Information shown:
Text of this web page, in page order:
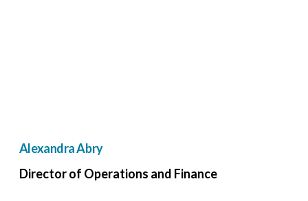
Alexandra Abry
Director of Operations and Finance
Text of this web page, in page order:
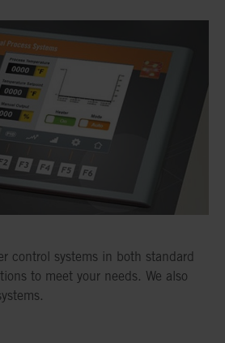
control systems in both standard
to meet your needs. We also
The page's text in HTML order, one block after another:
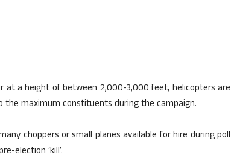
at a height of between 2,000-3,000 feet, helicopters are
maximum constituents during the campaign.
choppers or small planes available for hire during poll
election ‘kill’.
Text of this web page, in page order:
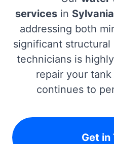
services in Sylvania
addressing both
significant structural
technicians is
repair your
continues to
Get in

The problem:
Could you return all of the entries above exactly, without any images?

Solution for this task:
Text of this web page, in page order:
Alexandra Abry
Director of Operations and Finance
Text of this web page, in page order:
control systems in both standard
to meet your needs. We also
The page's text in HTML order, one block after another:
at a height of between 2,000-3,000 feet, helicopters are
maximum constituents during the campaign.
choppers or small planes available for hire during poll
election ‘kill’.
Text of this web page, in page order:
services in Sylvania
addressing both
significant structural
technicians is
repair your
continues to
Get in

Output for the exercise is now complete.